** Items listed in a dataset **
================

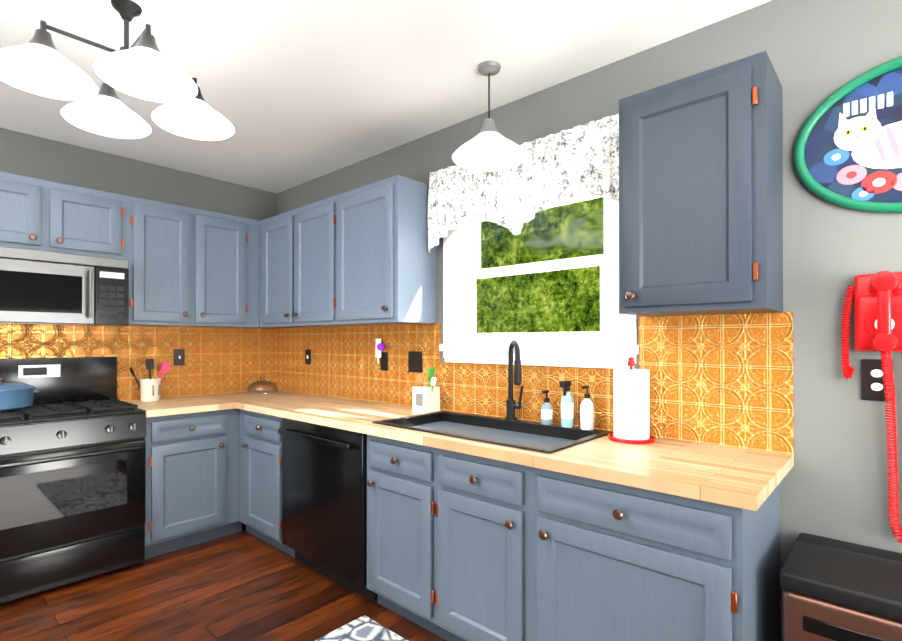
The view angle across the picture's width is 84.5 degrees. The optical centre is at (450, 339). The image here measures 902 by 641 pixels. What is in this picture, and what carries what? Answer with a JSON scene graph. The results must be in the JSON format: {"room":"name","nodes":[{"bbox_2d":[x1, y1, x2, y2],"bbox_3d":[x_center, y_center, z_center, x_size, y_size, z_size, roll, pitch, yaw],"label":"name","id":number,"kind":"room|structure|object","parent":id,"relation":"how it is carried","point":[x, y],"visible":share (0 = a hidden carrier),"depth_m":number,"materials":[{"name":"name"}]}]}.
{"room":"kitchen","nodes":[
{"label":"kitchen","id":0,"kind":"room"},
{"bbox_2d":[0,128,276,392],"bbox_3d":[-3.020,0.041,2.587,0.120,2.573,4.720,0,0,42],"label":"wall","id":1,"kind":"structure","parent":0,"point":[28,155],"depth_m":3.39,"materials":[{"name":"paint"}]},
{"bbox_2d":[0,172,127,259],"bbox_3d":[-2.419,-0.699,2.921,0.327,0.413,0.787,0,0,42],"label":"upper cabinet","id":2,"kind":"object","parent":1,"relation":"attached to","point":[36,214],"depth_m":2.87,"materials":[{"name":"paint"}]},
{"bbox_2d":[0,246,128,326],"bbox_3d":[-2.363,-0.285,2.872,0.473,0.403,0.770,0,0,42],"label":"microwave","id":3,"kind":"object","parent":2,"relation":"attached to","point":[41,288],"visible":1,"depth_m":2.79,"materials":[{"name":"silver metal"}]},
{"bbox_2d":[0,325,275,400],"bbox_3d":[-2.144,0.164,3.468,0.006,0.514,1.984,0,0,42],"label":"backsplash","id":4,"kind":"structure","parent":1,"relation":"attached to","point":[220,360],"depth_m":3.58,"materials":[{"name":"metal"}]},
{"bbox_2d":[174,349,184,365],"bbox_3d":[-1.985,0.132,3.630,0.014,0.120,0.075,0,0,42],"label":"switch plate","id":5,"kind":"object","parent":4,"relation":"attached to","point":[179,357],"visible":1,"depth_m":3.63,"materials":[{"name":"black plastic"}]},
{"bbox_2d":[128,196,247,327],"bbox_3d":[-1.898,-0.498,3.501,0.327,0.810,0.773,0,0,42],"label":"upper cabinet","id":6,"kind":"object","parent":1,"relation":"attached to","point":[190,267],"depth_m":3.37,"materials":[{"name":"paint"}]},
{"bbox_2d":[248,219,278,328],"bbox_3d":[-1.499,-0.496,3.946,0.327,0.810,0.422,0,0,42],"label":"upper cabinet","id":7,"kind":"object","parent":1,"relation":"attached to","point":[253,225],"depth_m":3.75,"materials":[{"name":"paint"}]},
{"bbox_2d":[0,523,446,640],"bbox_3d":[-0.713,1.349,0.511,6.320,0.060,4.720,0,0,42],"label":"floor","id":8,"kind":"structure","parent":0,"point":[243,585],"depth_m":2.48,"materials":[{"name":"brown wood"}]},
{"bbox_2d":[0,357,146,603],"bbox_3d":[-2.257,0.721,2.789,0.719,1.215,0.795,0,0,42],"label":"range","id":9,"kind":"object","parent":8,"relation":"on","point":[72,474],"visible":0.96,"depth_m":2.67,"materials":[{"name":"black metal"}]},
{"bbox_2d":[0,378,38,410],"bbox_3d":[-2.470,0.296,2.717,0.300,0.172,0.330,0,0,42],"label":"pot","id":10,"kind":"object","parent":9,"relation":"on","point":[15,396],"visible":1,"depth_m":2.68,"materials":[{"name":"blue metal"}]},
{"bbox_2d":[145,408,235,558],"bbox_3d":[-1.840,0.897,3.342,0.618,0.868,0.572,0,0,42],"label":"base cabinet","id":11,"kind":"object","parent":8,"relation":"on","point":[191,459],"depth_m":3.12,"materials":[{"name":"paint"}]},
{"bbox_2d":[124,396,235,419],"bbox_3d":[-1.847,0.441,3.323,0.640,0.040,0.532,0,0,42],"label":"countertop","id":12,"kind":"structure","parent":11,"relation":"on","point":[173,406],"depth_m":3.20,"materials":[{"name":"beige wood"}]},
{"bbox_2d":[130,356,170,401],"bbox_3d":[-2.049,0.267,3.394,0.132,0.308,0.235,0,0,42],"label":"utensil crock","id":13,"kind":"object","parent":12,"relation":"on","point":[150,387],"visible":1,"depth_m":3.35,"materials":[{"name":"beige ceramic"}]},
{"bbox_2d":[236,408,359,557],"bbox_3d":[-1.023,0.897,3.381,0.586,0.868,0.617,0,0,42],"label":"base cabinet","id":14,"kind":"object","parent":8,"relation":"on","point":[258,440],"depth_m":3.15,"materials":[{"name":"paint"}]},
{"bbox_2d":[278,418,377,601],"bbox_3d":[-0.538,0.896,2.898,0.771,0.865,0.655,0,0,42],"label":"dishwasher","id":15,"kind":"object","parent":8,"relation":"on","point":[324,500],"visible":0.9,"depth_m":2.64,"materials":[{"name":"black metal"}]},
{"bbox_2d":[315,615,407,640],"bbox_3d":[-0.153,1.318,1.704,1.280,0.012,0.645,0,0,42],"label":"mat","id":16,"kind":"object","parent":8,"relation":"on","point":[364,628],"visible":1,"depth_m":2.22,"materials":[{"name":"white fabric"}]},
{"bbox_2d":[367,436,427,629],"bbox_3d":[-0.045,0.893,2.504,0.480,0.868,0.617,0,0,42],"label":"base cabinet","id":17,"kind":"object","parent":8,"relation":"on","point":[397,473],"depth_m":2.28,"materials":[{"name":"paint"}]},
{"bbox_2d":[428,448,523,640],"bbox_3d":[0.310,0.892,2.185,0.475,0.868,0.617,0,0,42],"label":"base cabinet","id":18,"kind":"object","parent":8,"relation":"on","point":[510,526],"depth_m":1.97,"materials":[{"name":"paint"}]},
{"bbox_2d":[524,468,784,640],"bbox_3d":[0.739,0.890,1.800,0.678,0.868,0.617,0,0,42],"label":"base cabinet","id":19,"kind":"object","parent":8,"relation":"on","point":[603,562],"depth_m":1.56,"materials":[{"name":"paint"}]},
{"bbox_2d":[212,390,793,511],"bbox_3d":[-0.339,0.438,2.757,3.640,0.040,0.639,0,0,42],"label":"countertop","id":20,"kind":"structure","parent":19,"relation":"on","point":[731,477],"depth_m":1.78,"materials":[{"name":"beige wood"}]},
{"bbox_2d":[247,376,277,393],"bbox_3d":[-1.497,0.357,3.939,0.230,0.132,0.230,0,0,42],"label":"cloche","id":21,"kind":"object","parent":20,"relation":"on","point":[260,383],"visible":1,"depth_m":3.98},
{"bbox_2d":[412,367,439,413],"bbox_3d":[-0.133,0.290,2.849,0.159,0.257,0.113,0,0,42],"label":"utensil crock","id":22,"kind":"object","parent":20,"relation":"on","point":[426,399],"visible":1,"depth_m":2.82,"materials":[{"name":"beige ceramic"}]},
{"bbox_2d":[368,410,612,451],"bbox_3d":[0.162,0.523,2.328,1.009,0.231,0.540,0,0,42],"label":"sink","id":23,"kind":"object","parent":20,"relation":"in","point":[534,436],"depth_m":2.40,"materials":[{"name":"black metal"}]},
{"bbox_2d":[500,340,523,419],"bbox_3d":[0.313,0.206,2.477,0.143,0.405,0.123,0,0,42],"label":"faucet","id":24,"kind":"object","parent":20,"relation":"on","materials":[{"name":"black metal"}]},
{"bbox_2d":[541,390,552,424],"bbox_3d":[0.456,0.326,2.379,0.055,0.163,0.068,0,0,42],"label":"soap bottle","id":25,"kind":"object","parent":20,"relation":"on","point":[546,413],"visible":1,"depth_m":2.36,"materials":[{"name":"blue"}]},
{"bbox_2d":[559,380,573,427],"bbox_3d":[0.532,0.299,2.300,0.059,0.215,0.085,0,0,42],"label":"soap bottle","id":26,"kind":"object","parent":20,"relation":"on","point":[567,410],"visible":1,"depth_m":2.29,"materials":[{"name":"teal"}]},
{"bbox_2d":[580,385,593,429],"bbox_3d":[0.612,0.307,2.239,0.061,0.198,0.071,0,0,42],"label":"soap bottle","id":27,"kind":"object","parent":20,"relation":"on","point":[587,414],"visible":1,"depth_m":2.22,"materials":[{"name":"white plastic"}]},
{"bbox_2d":[607,357,655,443],"bbox_3d":[0.744,0.242,2.050,0.188,0.344,0.188,0,0,42],"label":"paper towel holder","id":28,"kind":"object","parent":20,"relation":"on","point":[631,420],"visible":1,"depth_m":1.99,"materials":[{"name":"white paper"}]},
{"bbox_2d":[780,533,901,640],"bbox_3d":[1.302,0.996,1.362,0.623,0.652,0.457,0,0,42],"label":"trash can","id":29,"kind":"object","parent":8,"relation":"on","point":[836,590],"visible":1,"depth_m":1.39,"materials":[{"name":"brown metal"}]},
{"bbox_2d":[0,0,771,192],"bbox_3d":[-0.713,-1.284,0.522,6.320,0.060,4.720,0,0,42],"label":"ceiling","id":30,"kind":"structure","parent":0,"point":[296,92],"depth_m":2.22,"materials":[{"name":"white paint"}]},
{"bbox_2d":[0,0,234,140],"bbox_3d":[-1.216,-1.041,1.859,0.648,0.413,0.648,0,0,-3],"label":"chandelier","id":31,"kind":"object","parent":30,"relation":"hanging from","point":[141,67],"visible":1,"depth_m":1.72,"materials":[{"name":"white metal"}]},
{"bbox_2d":[452,61,525,170],"bbox_3d":[0.174,-1.010,2.274,0.336,0.473,0.336,0,0,42],"label":"pendant lamp","id":32,"kind":"object","parent":30,"relation":"hanging from","point":[489,147],"visible":1,"depth_m":2.22,"materials":[{"name":"grey"}]},
{"bbox_2d":[277,0,901,640],"bbox_3d":[0.868,0.039,2.188,6.200,2.573,0.120,0,0,42],"label":"wall","id":33,"kind":"structure","parent":0,"point":[835,478],"depth_m":1.75,"materials":[{"name":"paint"}]},
{"bbox_2d":[260,197,331,327],"bbox_3d":[-0.989,-0.498,3.552,0.997,0.810,0.327,0,0,42],"label":"upper cabinet","id":34,"kind":"object","parent":33,"relation":"attached to","point":[296,244],"depth_m":3.39,"materials":[{"name":"paint"}]},
{"bbox_2d":[332,175,435,326],"bbox_3d":[-0.407,-0.500,3.030,0.567,0.810,0.327,0,0,42],"label":"upper cabinet","id":35,"kind":"object","parent":33,"relation":"attached to","point":[362,256],"depth_m":2.87,"materials":[{"name":"paint"}]},
{"bbox_2d":[428,113,618,251],"bbox_3d":[0.348,-0.738,2.507,1.236,0.470,0.102,0,0,42],"label":"valance curtain","id":36,"kind":"object","parent":33,"relation":"attached to","point":[555,168],"visible":0.85,"depth_m":2.44,"materials":[{"name":"white fabric"}]},
{"bbox_2d":[276,312,793,454],"bbox_3d":[-0.127,0.162,2.995,3.640,0.514,0.006,0,0,42],"label":"backsplash","id":37,"kind":"structure","parent":33,"relation":"attached to","point":[722,379],"depth_m":2.12,"materials":[{"name":"tile"}]},
{"bbox_2d":[305,349,310,364],"bbox_3d":[-1.117,0.138,3.869,0.075,0.120,0.014,0,0,42],"label":"switch plate","id":38,"kind":"object","parent":37,"relation":"attached to","point":[307,356],"visible":1,"depth_m":3.87,"materials":[{"name":"black"}]},
{"bbox_2d":[375,339,385,363],"bbox_3d":[-0.473,0.078,3.232,0.119,0.165,0.064,0,0,42],"label":"paddle","id":39,"kind":"object","parent":37,"relation":"hanging from","point":[379,347],"visible":1,"depth_m":3.26,"materials":[{"name":"white plastic"}]},
{"bbox_2d":[380,352,387,370],"bbox_3d":[-0.441,0.146,3.267,0.075,0.120,0.009,0,0,42],"label":"electrical outlet plate","id":40,"kind":"object","parent":37,"relation":"attached to","point":[384,361],"visible":0.92,"depth_m":3.26,"materials":[{"name":"black"}]},
{"bbox_2d":[408,351,421,372],"bbox_3d":[-0.223,0.140,3.068,0.125,0.130,0.013,0,0,42],"label":"electrical outlet plate","id":41,"kind":"object","parent":37,"relation":"attached to","point":[414,361],"visible":1,"depth_m":3.07,"materials":[{"name":"black plastic"}]},
{"bbox_2d":[439,193,638,368],"bbox_3d":[0.412,-0.362,2.565,1.150,0.990,0.160,0,0,42],"label":"window","id":42,"kind":"structure","parent":33,"relation":"in","point":[611,344],"depth_m":2.50,"materials":[{"name":"white wood"}]},
{"bbox_2d":[619,51,782,316],"bbox_3d":[0.906,-0.507,1.830,0.482,0.818,0.360,0,0,42],"label":"upper cabinet","id":43,"kind":"object","parent":33,"relation":"attached to","point":[701,193],"visible":1,"depth_m":1.70,"materials":[{"name":"paint"}]},
{"bbox_2d":[793,56,901,212],"bbox_3d":[1.468,-0.652,1.550,0.662,0.502,0.034,0,0,42],"label":"framed picture","id":44,"kind":"object","parent":33,"relation":"attached to","point":[847,152],"visible":1,"depth_m":1.65},
{"bbox_2d":[841,271,901,542],"bbox_3d":[1.354,0.216,1.578,0.188,0.856,0.134,0,0,42],"label":"phone","id":45,"kind":"object","parent":33,"relation":"attached to","point":[877,297],"visible":0.94,"depth_m":1.57,"materials":[{"name":"red plastic"}]},
{"bbox_2d":[861,359,892,401],"bbox_3d":[1.392,0.134,1.622,0.080,0.135,0.010,0,0,42],"label":"outlet plate","id":46,"kind":"object","parent":33,"relation":"attached to","point":[872,385],"visible":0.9,"depth_m":1.63,"materials":[{"name":"black"}]},
{"label":"outside","id":47,"kind":"structure","parent":0,"visible":0},
{"bbox_2d":[476,197,603,332],"bbox_3d":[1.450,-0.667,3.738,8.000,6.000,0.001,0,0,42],"label":"trees","id":48,"kind":"object","parent":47,"point":[531,251],"depth_m":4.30,"materials":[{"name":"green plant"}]}
]}

================

Each line of the entries above that includes the string "beige" should be copied out.

** Output for this exercise **
{"bbox_2d":[124,396,235,419],"bbox_3d":[-1.847,0.441,3.323,0.640,0.040,0.532,0,0,42],"label":"countertop","id":12,"kind":"structure","parent":11,"relation":"on","point":[173,406],"depth_m":3.20,"materials":[{"name":"beige wood"}]},
{"bbox_2d":[130,356,170,401],"bbox_3d":[-2.049,0.267,3.394,0.132,0.308,0.235,0,0,42],"label":"utensil crock","id":13,"kind":"object","parent":12,"relation":"on","point":[150,387],"visible":1,"depth_m":3.35,"materials":[{"name":"beige ceramic"}]},
{"bbox_2d":[212,390,793,511],"bbox_3d":[-0.339,0.438,2.757,3.640,0.040,0.639,0,0,42],"label":"countertop","id":20,"kind":"structure","parent":19,"relation":"on","point":[731,477],"depth_m":1.78,"materials":[{"name":"beige wood"}]},
{"bbox_2d":[412,367,439,413],"bbox_3d":[-0.133,0.290,2.849,0.159,0.257,0.113,0,0,42],"label":"utensil crock","id":22,"kind":"object","parent":20,"relation":"on","point":[426,399],"visible":1,"depth_m":2.82,"materials":[{"name":"beige ceramic"}]},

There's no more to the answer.